Records excerpted from a collection
★ ★ ★ ★

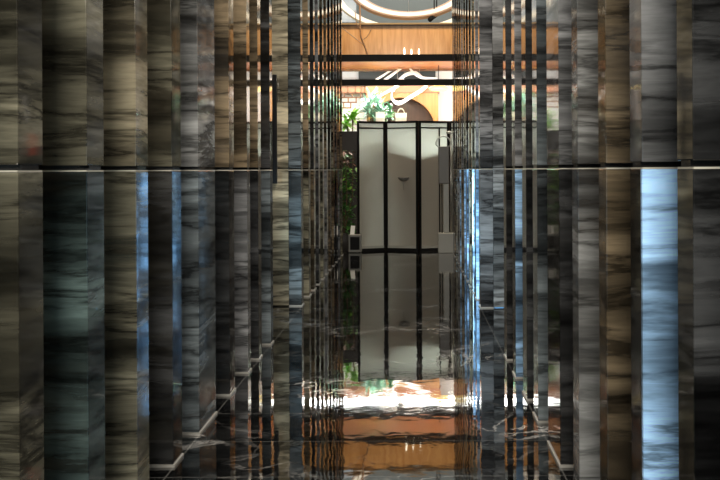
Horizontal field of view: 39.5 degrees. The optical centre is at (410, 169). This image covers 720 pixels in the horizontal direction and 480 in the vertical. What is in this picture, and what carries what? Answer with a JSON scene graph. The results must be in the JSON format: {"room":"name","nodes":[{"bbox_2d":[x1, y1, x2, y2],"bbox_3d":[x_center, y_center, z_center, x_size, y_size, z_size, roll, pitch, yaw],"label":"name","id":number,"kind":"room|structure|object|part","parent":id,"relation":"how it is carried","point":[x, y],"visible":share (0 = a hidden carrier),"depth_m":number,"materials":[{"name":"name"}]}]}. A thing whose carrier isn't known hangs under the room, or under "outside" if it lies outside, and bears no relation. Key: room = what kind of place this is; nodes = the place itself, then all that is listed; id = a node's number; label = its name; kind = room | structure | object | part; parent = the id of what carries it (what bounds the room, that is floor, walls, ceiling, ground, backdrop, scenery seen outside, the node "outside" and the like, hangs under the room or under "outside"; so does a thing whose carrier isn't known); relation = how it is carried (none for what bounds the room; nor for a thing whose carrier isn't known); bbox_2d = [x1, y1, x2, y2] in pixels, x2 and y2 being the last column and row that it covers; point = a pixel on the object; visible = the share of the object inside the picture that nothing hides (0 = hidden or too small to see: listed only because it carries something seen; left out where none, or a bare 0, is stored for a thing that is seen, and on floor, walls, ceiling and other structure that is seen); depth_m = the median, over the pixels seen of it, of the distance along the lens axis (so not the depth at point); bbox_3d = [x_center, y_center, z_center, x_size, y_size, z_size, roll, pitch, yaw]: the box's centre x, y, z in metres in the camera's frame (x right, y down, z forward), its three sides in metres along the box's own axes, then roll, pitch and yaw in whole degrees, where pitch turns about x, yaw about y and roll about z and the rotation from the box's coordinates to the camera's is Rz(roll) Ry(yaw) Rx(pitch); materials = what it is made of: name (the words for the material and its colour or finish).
{"room":"lobby","nodes":[
{"label":"lobby","id":0,"kind":"room"},
{"bbox_2d":[0,0,43,479],"bbox_3d":[-1.259,-0.943,2.862,0.344,4.598,0.200,0,0,0],"label":"stone pier","id":1,"kind":"object","parent":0,"point":[21,147],"visible":1,"depth_m":2.79,"materials":[{"name":"beige stone"}]},
{"bbox_2d":[39,0,104,479],"bbox_3d":[-1.259,-0.943,3.451,0.344,4.598,0.198,0,0,0],"label":"stone pier","id":2,"kind":"object","parent":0,"point":[72,30],"visible":0.68,"depth_m":3.36,"materials":[{"name":"beige stone"}]},
{"bbox_2d":[101,0,148,479],"bbox_3d":[-1.259,-0.943,4.047,0.344,4.598,0.192,0,0,0],"label":"stone pier","id":3,"kind":"object","parent":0,"point":[125,109],"visible":0.48,"depth_m":3.96,"materials":[{"name":"beige stone"}]},
{"bbox_2d":[343,131,356,233],"bbox_3d":[-2.959,0.354,17.430,4.078,2.020,0.060,0,0,0],"label":"wall","id":4,"kind":"structure","parent":0,"point":[349,137],"depth_m":17.40,"materials":[{"name":"black paint"}]},
{"bbox_2d":[149,250,573,479],"bbox_3d":[0.007,1.400,11.000,10.000,0.100,30.000,0,0,0],"label":"floor","id":5,"kind":"structure","parent":0,"point":[392,368],"depth_m":5.99,"materials":[{"name":"stone"}]},
{"bbox_2d":[146,0,183,467],"bbox_3d":[-1.259,-0.943,4.641,0.344,4.598,0.190,0,0,0],"label":"stone pier","id":6,"kind":"object","parent":5,"relation":"on","point":[163,16],"visible":0.47,"depth_m":4.55,"materials":[{"name":"beige stone"}]},
{"bbox_2d":[179,0,216,434],"bbox_3d":[-1.259,-0.943,5.330,0.344,4.598,0.455,0,0,0],"label":"stone pier","id":7,"kind":"object","parent":5,"relation":"on","point":[197,91],"visible":0.47,"depth_m":5.11,"materials":[{"name":"beige stone"}]},
{"bbox_2d":[214,0,235,396],"bbox_3d":[-1.259,-0.943,6.062,0.344,4.598,0.181,0,0,0],"label":"stone pier","id":8,"kind":"object","parent":5,"relation":"on","point":[223,9],"visible":0.44,"depth_m":5.98,"materials":[{"name":"beige stone"}]},
{"bbox_2d":[233,0,251,373],"bbox_3d":[-1.259,-0.943,6.696,0.344,4.598,0.136,0,0,0],"label":"stone pier","id":9,"kind":"object","parent":5,"relation":"on","point":[241,83],"visible":0.43,"depth_m":6.63,"materials":[{"name":"beige stone"}]},
{"bbox_2d":[249,0,262,359],"bbox_3d":[-1.259,-0.943,7.182,0.344,4.598,0.154,0,0,0],"label":"stone pier","id":10,"kind":"object","parent":5,"relation":"on","point":[254,5],"visible":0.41,"depth_m":7.11,"materials":[{"name":"beige stone"}]},
{"bbox_2d":[260,0,273,344],"bbox_3d":[-1.259,-0.943,7.786,0.344,4.598,0.151,0,0,0],"label":"stone pier","id":11,"kind":"object","parent":5,"relation":"on","point":[265,5],"visible":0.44,"depth_m":7.72,"materials":[{"name":"beige stone"}]},
{"bbox_2d":[288,0,303,306],"bbox_3d":[-1.152,-0.943,9.990,0.131,4.598,0.192,0,0,0],"label":"stone pier","id":12,"kind":"object","parent":5,"relation":"on","point":[295,63],"visible":1,"depth_m":9.90,"materials":[{"name":"beige stone"}]},
{"bbox_2d":[302,0,311,296],"bbox_3d":[-1.259,-0.943,10.715,0.344,4.598,0.202,0,0,0],"label":"stone pier","id":13,"kind":"object","parent":5,"relation":"on","point":[305,3],"visible":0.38,"depth_m":10.62,"materials":[{"name":"beige stone"}]},
{"bbox_2d":[309,0,316,290],"bbox_3d":[-1.259,-0.943,11.285,0.344,4.598,0.202,0,0,0],"label":"stone pier","id":14,"kind":"object","parent":5,"relation":"on","point":[312,2],"visible":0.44,"depth_m":11.19,"materials":[{"name":"beige stone"}]},
{"bbox_2d":[315,0,320,284],"bbox_3d":[-1.259,-0.943,11.855,0.344,4.598,0.202,0,0,0],"label":"stone pier","id":15,"kind":"object","parent":5,"relation":"on","point":[317,83],"visible":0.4,"depth_m":11.76,"materials":[{"name":"beige"}]},
{"bbox_2d":[319,0,324,278],"bbox_3d":[-1.259,-0.943,12.425,0.344,4.598,0.202,0,0,0],"label":"stone pier","id":16,"kind":"object","parent":5,"relation":"on","point":[321,52],"visible":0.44,"depth_m":12.33,"materials":[{"name":"beige"}]},
{"bbox_2d":[323,0,328,274],"bbox_3d":[-1.259,-0.943,12.995,0.344,4.598,0.202,0,0,0],"label":"stone pier","id":17,"kind":"object","parent":5,"relation":"on","point":[324,1],"visible":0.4,"depth_m":12.90,"materials":[{"name":"beige"}]},
{"bbox_2d":[327,0,331,269],"bbox_3d":[-1.259,-0.943,13.565,0.344,4.598,0.202,0,0,0],"label":"stone pier","id":18,"kind":"object","parent":5,"relation":"on","point":[328,1],"visible":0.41,"depth_m":13.47,"materials":[{"name":"beige"}]},
{"bbox_2d":[331,0,334,265],"bbox_3d":[-1.259,-0.943,14.135,0.344,4.598,0.202,0,0,0],"label":"stone pier","id":19,"kind":"object","parent":5,"relation":"on","point":[332,1],"visible":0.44,"depth_m":14.04,"materials":[{"name":"beige"}]},
{"bbox_2d":[334,0,337,261],"bbox_3d":[-1.259,-0.943,14.705,0.344,4.598,0.202,0,0,0],"label":"stone pier","id":20,"kind":"object","parent":5,"relation":"on","point":[335,1],"visible":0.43,"depth_m":14.61,"materials":[{"name":"beige"}]},
{"bbox_2d":[337,0,340,258],"bbox_3d":[-1.259,-0.943,15.275,0.344,4.598,0.202,0,0,0],"label":"stone pier","id":21,"kind":"object","parent":5,"relation":"on","point":[338,27],"visible":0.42,"depth_m":15.18,"materials":[{"name":"beige"}]},
{"bbox_2d":[339,0,343,255],"bbox_3d":[-1.259,-0.943,15.845,0.344,4.598,0.202,0,0,0],"label":"stone pier","id":22,"kind":"object","parent":5,"relation":"on","point":[340,1],"visible":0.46,"depth_m":15.75,"materials":[{"name":"beige stone"}]},
{"bbox_2d":[343,232,349,250],"bbox_3d":[-1.135,1.206,16.750,0.300,0.300,0.300,0,0,0],"label":"pot","id":23,"kind":"object","parent":5,"relation":"on","point":[345,234],"depth_m":16.63,"materials":[{"name":"grey"}]},
{"bbox_2d":[342,150,357,250],"bbox_3d":[-1.075,0.517,16.780,0.662,1.677,0.641,0,0,0],"label":"leafy shrub","id":24,"kind":"object","parent":5,"relation":"on","point":[349,207],"visible":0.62,"depth_m":16.68,"materials":[{"name":"green plant"}]},
{"bbox_3d":[-1.109,0.432,16.748,0.300,1.354,0.246,0,0,0],"label":"stem","id":25,"kind":"part","parent":24,"relation":"part of","materials":[{"name":"green plant"}]},
{"bbox_2d":[342,107,361,130],"bbox_3d":[-1.108,0.101,17.820,0.572,2.510,0.478,0,0,40],"label":"potted palm","id":26,"kind":"object","parent":5,"relation":"on","point":[352,117],"visible":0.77,"depth_m":17.78,"materials":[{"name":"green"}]},
{"bbox_2d":[348,234,361,252],"bbox_3d":[-0.912,1.208,16.335,0.211,0.294,0.190,0,0,0],"label":"floor speaker","id":27,"kind":"object","parent":5,"relation":"on","point":[354,240],"visible":1,"depth_m":16.25,"materials":[{"name":"grey plastic"}]},
{"bbox_2d":[350,226,354,233],"bbox_3d":[-0.953,0.990,16.345,0.084,0.141,0.070,0,0,0],"label":"tent card","id":28,"kind":"object","parent":27,"relation":"on","point":[352,231],"visible":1,"depth_m":16.33,"materials":[{"name":"white paper"}]},
{"bbox_2d":[350,237,359,249],"bbox_3d":[-0.912,1.200,16.247,0.151,0.209,0.015,0,0,0],"label":"grille","id":29,"kind":"object","parent":27,"relation":"attached to","point":[354,241],"depth_m":16.24,"materials":[{"name":"black metal"}]},
{"bbox_2d":[355,86,394,120],"bbox_3d":[-0.659,-0.090,18.406,0.812,2.887,0.613,0,0,0],"label":"potted palm","id":30,"kind":"object","parent":5,"relation":"on","point":[379,106],"visible":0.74,"depth_m":18.33,"materials":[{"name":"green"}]},
{"bbox_2d":[357,121,452,250],"bbox_3d":[0.669,0.269,16.610,3.118,2.155,0.247,0,0,0],"label":"folding screen","id":31,"kind":"object","parent":5,"relation":"on","point":[410,219],"visible":0.59,"depth_m":16.60,"materials":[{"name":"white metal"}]},
{"bbox_3d":[-0.659,0.276,16.610,0.496,2.155,0.035,0,0,-25],"label":"panel frame","id":32,"kind":"part","parent":31,"relation":"part of","materials":[{"name":"black metal"}]},
{"bbox_3d":[-0.654,1.288,16.610,0.440,0.040,0.030,0,0,-25],"label":"rail","id":33,"kind":"part","parent":31,"relation":"part of","materials":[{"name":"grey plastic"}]},
{"bbox_3d":[-0.151,0.273,16.610,0.579,2.155,0.035,0,0,22],"label":"panel frame","id":34,"kind":"part","parent":31,"relation":"part of","materials":[{"name":"black metal"}]},
{"bbox_3d":[-0.146,1.286,16.610,0.509,0.040,0.030,0,0,22],"label":"rail","id":35,"kind":"part","parent":31,"relation":"part of","materials":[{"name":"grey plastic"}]},
{"bbox_2d":[398,177,408,189],"bbox_3d":[-0.123,0.234,16.530,0.198,0.215,0.198,0,0,45],"label":"sconce","id":36,"kind":"object","parent":31,"relation":"attached to","point":[403,179],"visible":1,"depth_m":16.47,"materials":[{"name":"grey paint"}]},
{"bbox_3d":[-0.123,0.161,16.530,0.200,0.070,0.200,0,0,0],"label":"lamp shade","id":37,"kind":"part","parent":36,"relation":"part of","materials":[{"name":"grey paint"}]},
{"bbox_3d":[0.390,1.283,16.610,0.478,0.040,0.030,0,0,-23],"label":"rail","id":38,"kind":"part","parent":31,"relation":"part of","materials":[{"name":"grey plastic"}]},
{"bbox_3d":[0.385,0.271,16.610,0.548,2.155,0.035,0,0,-23],"label":"panel frame","id":39,"kind":"part","parent":31,"relation":"part of","materials":[{"name":"black metal"}]},
{"bbox_3d":[0.909,0.268,16.610,0.556,2.155,0.035,0,0,23],"label":"panel frame","id":40,"kind":"part","parent":31,"relation":"part of","materials":[{"name":"black metal"}]},
{"bbox_2d":[385,155,449,203],"bbox_3d":[0.616,0.251,17.745,2.630,2.192,0.450,0,0,0],"label":"tall cabinet","id":41,"kind":"object","parent":5,"relation":"on","point":[449,155],"visible":0.02,"depth_m":17.54,"materials":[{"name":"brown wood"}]},
{"bbox_2d":[376,112,384,120],"bbox_3d":[-0.544,-0.928,17.700,0.159,0.174,0.120,0,0,0],"label":"plant pot","id":42,"kind":"object","parent":41,"relation":"on","point":[380,116],"visible":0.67,"depth_m":17.65,"materials":[{"name":"beige ceramic"}]},
{"bbox_2d":[385,102,395,120],"bbox_3d":[-0.385,-1.006,17.694,0.223,0.368,0.236,0,0,26],"label":"leafy potted plant","id":43,"kind":"object","parent":41,"relation":"on","point":[390,112],"visible":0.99,"depth_m":17.67,"materials":[{"name":"green plant"}]},
{"bbox_2d":[395,108,406,120],"bbox_3d":[-0.177,-0.964,17.700,0.204,0.244,0.120,0,0,0],"label":"paper bag","id":44,"kind":"object","parent":41,"relation":"on","point":[398,116],"visible":0.99,"depth_m":17.65,"materials":[{"name":"beige paper"}]},
{"bbox_2d":[436,131,452,252],"bbox_3d":[0.544,0.359,16.240,0.286,1.976,0.240,0,0,0],"label":"stand","id":45,"kind":"object","parent":5,"relation":"on","point":[445,238],"visible":0.96,"depth_m":16.15,"materials":[{"name":"grey plastic"}]},
{"bbox_3d":[0.526,-0.454,16.210,0.258,0.196,0.026,0,0,0],"label":"arched handle","id":46,"kind":"part","parent":45,"relation":"part of","materials":[{"name":"silver metal"}]},
{"bbox_3d":[0.570,0.622,16.200,0.092,0.814,0.040,0,0,0],"label":"panel","id":47,"kind":"part","parent":45,"relation":"part of","materials":[{"name":"grey plastic"}]},
{"bbox_2d":[452,0,453,253],"bbox_3d":[0.830,-0.953,15.955,0.344,4.598,0.202,0,0,0],"label":"stone pier","id":48,"kind":"object","parent":5,"relation":"on","point":[452,0],"visible":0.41,"depth_m":15.86,"materials":[{"name":"beige"}]},
{"bbox_2d":[453,0,455,256],"bbox_3d":[0.830,-0.953,15.545,0.344,4.598,0.202,0,0,0],"label":"stone pier","id":49,"kind":"object","parent":5,"relation":"on","point":[453,0],"visible":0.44,"depth_m":15.45,"materials":[{"name":"beige"}]},
{"bbox_2d":[455,0,457,259],"bbox_3d":[0.830,-0.953,14.975,0.344,4.598,0.202,0,0,0],"label":"stone pier","id":50,"kind":"object","parent":5,"relation":"on","point":[456,258],"visible":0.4,"depth_m":14.88,"materials":[{"name":"beige"}]},
{"bbox_2d":[456,0,458,263],"bbox_3d":[0.830,-0.953,14.405,0.344,4.598,0.202,0,0,0],"label":"stone pier","id":51,"kind":"object","parent":5,"relation":"on","point":[456,0],"visible":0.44,"depth_m":14.31,"materials":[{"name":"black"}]},
{"bbox_2d":[458,0,461,267],"bbox_3d":[0.830,-0.953,13.835,0.344,4.598,0.202,0,0,0],"label":"stone pier","id":52,"kind":"object","parent":5,"relation":"on","point":[459,50],"visible":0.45,"depth_m":13.74,"materials":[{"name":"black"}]},
{"bbox_2d":[460,0,463,271],"bbox_3d":[0.830,-0.953,13.265,0.344,4.598,0.202,0,0,0],"label":"stone pier","id":53,"kind":"object","parent":5,"relation":"on","point":[461,2],"visible":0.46,"depth_m":13.17,"materials":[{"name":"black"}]},
{"bbox_2d":[462,0,465,275],"bbox_3d":[0.830,-0.953,12.695,0.344,4.598,0.202,0,0,0],"label":"stone pier","id":54,"kind":"object","parent":5,"relation":"on","point":[463,1],"visible":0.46,"depth_m":12.60,"materials":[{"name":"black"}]},
{"bbox_2d":[465,0,468,281],"bbox_3d":[0.830,-0.953,12.125,0.344,4.598,0.202,0,0,0],"label":"stone pier","id":55,"kind":"object","parent":5,"relation":"on","point":[466,1],"visible":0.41,"depth_m":12.03,"materials":[{"name":"beige"}]},
{"bbox_2d":[468,0,471,286],"bbox_3d":[0.830,-0.953,11.555,0.344,4.598,0.202,0,0,0],"label":"stone pier","id":56,"kind":"object","parent":5,"relation":"on","point":[469,1],"visible":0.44,"depth_m":11.46,"materials":[{"name":"beige stone"}]},
{"bbox_2d":[471,0,474,292],"bbox_3d":[0.830,-0.953,10.985,0.344,4.598,0.202,0,0,0],"label":"stone pier","id":57,"kind":"object","parent":5,"relation":"on","point":[472,1],"visible":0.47,"depth_m":10.89,"materials":[{"name":"beige stone"}]},
{"bbox_2d":[474,0,478,299],"bbox_3d":[0.830,-0.953,10.415,0.344,4.598,0.202,0,0,0],"label":"stone pier","id":58,"kind":"object","parent":5,"relation":"on","point":[476,123],"visible":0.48,"depth_m":10.32,"materials":[{"name":"beige stone"}]},
{"bbox_2d":[478,0,493,307],"bbox_3d":[0.724,-0.953,9.790,0.131,4.598,0.192,0,0,0],"label":"stone pier","id":59,"kind":"object","parent":5,"relation":"on","point":[485,104],"visible":1,"depth_m":9.70,"materials":[{"name":"beige stone"}]},
{"bbox_2d":[503,0,512,360],"bbox_3d":[0.830,-0.953,7.137,0.344,4.598,0.202,0,0,0],"label":"stone pier","id":60,"kind":"object","parent":5,"relation":"on","point":[507,60],"visible":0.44,"depth_m":7.04,"materials":[{"name":"beige stone"}]},
{"bbox_2d":[511,0,522,378],"bbox_3d":[0.830,-0.953,6.528,0.344,4.598,0.203,0,0,0],"label":"stone pier","id":61,"kind":"object","parent":5,"relation":"on","point":[517,372],"visible":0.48,"depth_m":6.43,"materials":[{"name":"beige stone"}]},
{"bbox_2d":[521,0,533,400],"bbox_3d":[0.830,-0.953,5.922,0.344,4.598,0.222,0,0,0],"label":"stone pier","id":62,"kind":"object","parent":5,"relation":"on","point":[526,5],"visible":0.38,"depth_m":5.82,"materials":[{"name":"beige stone"}]},
{"bbox_2d":[532,0,547,422],"bbox_3d":[0.830,-0.953,5.408,0.344,4.598,0.209,0,0,0],"label":"stone pier","id":63,"kind":"object","parent":5,"relation":"on","point":[539,52],"visible":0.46,"depth_m":5.31,"materials":[{"name":"beige stone"}]},
{"bbox_2d":[546,0,573,467],"bbox_3d":[0.830,-0.953,4.720,0.344,4.598,0.411,0,0,0],"label":"stone pier","id":64,"kind":"object","parent":5,"relation":"on","point":[558,12],"visible":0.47,"depth_m":4.52,"materials":[{"name":"beige stone"}]},
{"bbox_2d":[571,0,600,479],"bbox_3d":[0.830,-0.953,4.081,0.344,4.598,0.161,0,0,0],"label":"stone pier","id":65,"kind":"object","parent":5,"relation":"on","point":[584,13],"visible":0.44,"depth_m":4.01,"materials":[{"name":"beige stone"}]},
{"bbox_2d":[342,71,451,130],"bbox_3d":[-0.002,-0.302,19.450,9.980,3.304,0.100,0,0,0],"label":"wall","id":66,"kind":"structure","parent":0,"point":[444,97],"depth_m":19.40,"materials":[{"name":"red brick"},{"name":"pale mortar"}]},
{"bbox_2d":[342,86,439,93],"bbox_3d":[-0.502,-1.584,19.200,2.090,0.247,0.400,0,0,0],"label":"trim","id":67,"kind":"structure","parent":66,"relation":"attached to","point":[401,89],"depth_m":19.00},
{"bbox_2d":[342,23,451,71],"bbox_3d":[-0.011,-2.196,20.925,9.980,0.674,7.310,0,0,0],"label":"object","id":68,"kind":"object","parent":66,"relation":"attached to","point":[384,38],"visible":0.2,"depth_m":17.30,"materials":[{"name":"brown wood"}]},
{"bbox_2d":[342,86,365,108],"bbox_3d":[-1.108,-1.499,18.220,0.586,0.774,0.040,0,0,0],"label":"lattice","id":69,"kind":"object","parent":68,"relation":"hanging from","point":[347,87],"visible":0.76,"depth_m":18.20,"materials":[{"name":"brown wood"}]},
{"bbox_3d":[-0.012,-2.521,17.335,9.980,0.025,0.130,0,0,0],"label":"rail","id":70,"kind":"part","parent":68,"relation":"part of","materials":[{"name":"brown"}]},
{"bbox_3d":[-0.009,-1.907,18.890,9.980,0.095,0.080,0,0,0],"label":"edge trim","id":71,"kind":"part","parent":68,"relation":"part of","materials":[{"name":"brown wood"}]},
{"bbox_2d":[378,86,427,105],"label":"sculpture","id":72,"kind":"object","parent":68,"relation":"hanging from","point":[416,93],"depth_m":18.70,"materials":[{"name":"white paint"}]},
{"bbox_2d":[376,68,436,78],"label":"sculpture","id":73,"kind":"object","parent":68,"relation":"hanging from","point":[411,72],"depth_m":18.77,"materials":[{"name":"white paint"}]},
{"bbox_2d":[429,65,447,90],"bbox_3d":[0.500,-1.658,18.150,0.360,0.477,0.360,0,0,0],"label":"pendant lamp","id":74,"kind":"object","parent":68,"relation":"hanging from","point":[433,88],"visible":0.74,"depth_m":18.03,"materials":[{"name":"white glass"}]},
{"bbox_3d":[0.501,-1.473,18.150,0.360,0.106,0.360,0,0,0],"label":"lamp shade","id":75,"kind":"part","parent":74,"relation":"part of","materials":[{"name":"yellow glass"}]},
{"bbox_2d":[359,71,435,78],"bbox_3d":[-0.270,-1.868,19.360,1.488,0.261,0.080,0,0,0],"label":"trim","id":76,"kind":"structure","parent":66,"relation":"attached to","point":[367,74],"depth_m":19.32,"materials":[{"name":"grey"}]},
{"bbox_2d":[367,93,437,120],"bbox_3d":[-0.157,-0.062,19.210,1.361,2.826,0.340,0,0,0],"label":"wall","id":77,"kind":"structure","parent":0,"point":[429,101],"depth_m":19.04,"materials":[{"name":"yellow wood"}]},
{"bbox_2d":[356,0,451,22],"bbox_3d":[-0.045,-4.308,24.275,5.280,2.400,0.550,0,0,0],"label":"wall","id":78,"kind":"structure","parent":0,"point":[399,5],"depth_m":24.00,"materials":[{"name":"grey paint"}]},
{"bbox_2d":[342,0,355,22],"bbox_3d":[-1.633,-4.079,23.925,0.645,1.123,0.050,0,0,0],"label":"window","id":79,"kind":"structure","parent":78,"relation":"in","point":[351,4],"depth_m":23.90,"materials":[{"name":"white glass"}]},
{"bbox_2d":[375,99,432,120],"bbox_3d":[-0.172,-0.020,19.360,1.336,2.741,0.040,0,0,0],"label":"niche","id":80,"kind":"object","parent":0,"point":[415,111],"depth_m":19.34,"materials":[{"name":"brown paint"}]},
{"bbox_2d":[598,0,632,479],"bbox_3d":[0.830,-0.953,3.499,0.344,4.598,0.149,0,0,0],"label":"stone pier","id":81,"kind":"object","parent":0,"point":[613,15],"visible":0.44,"depth_m":3.43,"materials":[{"name":"beige stone"}]},
{"bbox_2d":[629,0,680,479],"bbox_3d":[0.830,-0.953,2.975,0.344,4.598,0.171,0,0,0],"label":"stone pier","id":82,"kind":"object","parent":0,"point":[653,23],"visible":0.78,"depth_m":2.90,"materials":[{"name":"beige stone"}]},
{"bbox_2d":[676,0,719,479],"bbox_3d":[0.830,-0.953,2.444,0.344,4.598,0.155,0,0,0],"label":"stone pier","id":83,"kind":"object","parent":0,"point":[698,21],"visible":1,"depth_m":2.37,"materials":[{"name":"beige"}]},
{"bbox_3d":[-0.029,-5.900,21.000,10.000,0.100,10.000,0,0,0],"label":"ceiling","id":84,"kind":"structure","parent":0,"visible":0},
{"bbox_2d":[342,0,451,22],"bbox_3d":[-0.042,-4.266,20.748,3.146,3.168,2.319,0,0,0],"label":"ring chandelier","id":85,"kind":"object","parent":84,"relation":"hanging from","point":[366,5],"visible":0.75,"depth_m":19.89,"materials":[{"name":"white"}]},
{"bbox_2d":[428,0,437,21],"bbox_3d":[0.430,-4.389,19.900,0.100,2.926,0.290,0,0,35],"label":"track spotlight","id":86,"kind":"object","parent":84,"relation":"hanging from","point":[430,18],"visible":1,"depth_m":19.83,"materials":[{"name":"black metal"}]},
{"bbox_3d":[-5.061,-2.225,21.000,0.100,7.200,10.000,0,0,0],"label":"wall","id":87,"kind":"structure","parent":0,"visible":0},
{"bbox_2d":[342,54,451,61],"bbox_3d":[-0.009,-1.909,17.110,9.980,0.111,0.120,0,0,0],"label":"beam","id":88,"kind":"structure","parent":87,"relation":"attached to","point":[372,57],"depth_m":17.05,"materials":[{"name":"black metal"}]},
{"bbox_2d":[342,4,371,54],"bbox_3d":[-0.943,-2.394,17.110,0.540,0.867,0.028,0,0,0],"label":"bare branch","id":89,"kind":"object","parent":88,"relation":"on","point":[363,43],"visible":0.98,"depth_m":17.10,"materials":[{"name":"brown wood"}]},
{"bbox_3d":[-0.812,-2.395,17.110,0.156,0.867,0.028,0,0,0],"label":"stem","id":90,"kind":"part","parent":89,"relation":"part of","materials":[{"name":"brown wood"}]},
{"bbox_2d":[342,79,451,85],"bbox_3d":[-0.007,-1.488,17.110,9.980,0.102,0.120,0,0,0],"label":"beam","id":91,"kind":"structure","parent":87,"relation":"attached to","point":[351,82],"depth_m":17.05,"materials":[{"name":"black metal"}]},
{"bbox_3d":[-3.225,-2.234,6.050,3.572,7.200,20.100,0,0,0],"label":"wall","id":92,"kind":"structure","parent":0,"visible":0},
{"bbox_2d":[272,0,288,304],"bbox_3d":[-1.801,-0.796,9.890,1.165,4.290,0.140,0,0,0],"label":"stone pier","id":93,"kind":"structure","parent":92,"relation":"in","point":[280,169],"depth_m":9.90,"materials":[{"name":"beige stone"}]},
{"bbox_3d":[-1.340,-0.397,9.840,0.044,1.073,0.040,0,0,0],"label":"pull handle","id":94,"kind":"part","parent":93,"relation":"part of","materials":[{"name":"black metal"}]},
{"bbox_3d":[2.993,-2.265,6.050,3.991,7.200,20.100,0,0,0],"label":"wall","id":95,"kind":"structure","parent":0,"visible":0},
{"bbox_2d":[492,0,503,306],"bbox_3d":[1.384,-0.812,9.730,1.184,4.290,0.060,0,0,0],"label":"stone pier","id":96,"kind":"structure","parent":95,"relation":"in","point":[497,5],"depth_m":9.70,"materials":[{"name":"beige stone"}]}
]}

★ ★ ★ ★

__Exercise goal__:
All lines above containing the string "yellow" are to be collected.

__Result of the exercise__:
{"bbox_3d":[0.501,-1.473,18.150,0.360,0.106,0.360,0,0,0],"label":"lamp shade","id":75,"kind":"part","parent":74,"relation":"part of","materials":[{"name":"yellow glass"}]},
{"bbox_2d":[367,93,437,120],"bbox_3d":[-0.157,-0.062,19.210,1.361,2.826,0.340,0,0,0],"label":"wall","id":77,"kind":"structure","parent":0,"point":[429,101],"depth_m":19.04,"materials":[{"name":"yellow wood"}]},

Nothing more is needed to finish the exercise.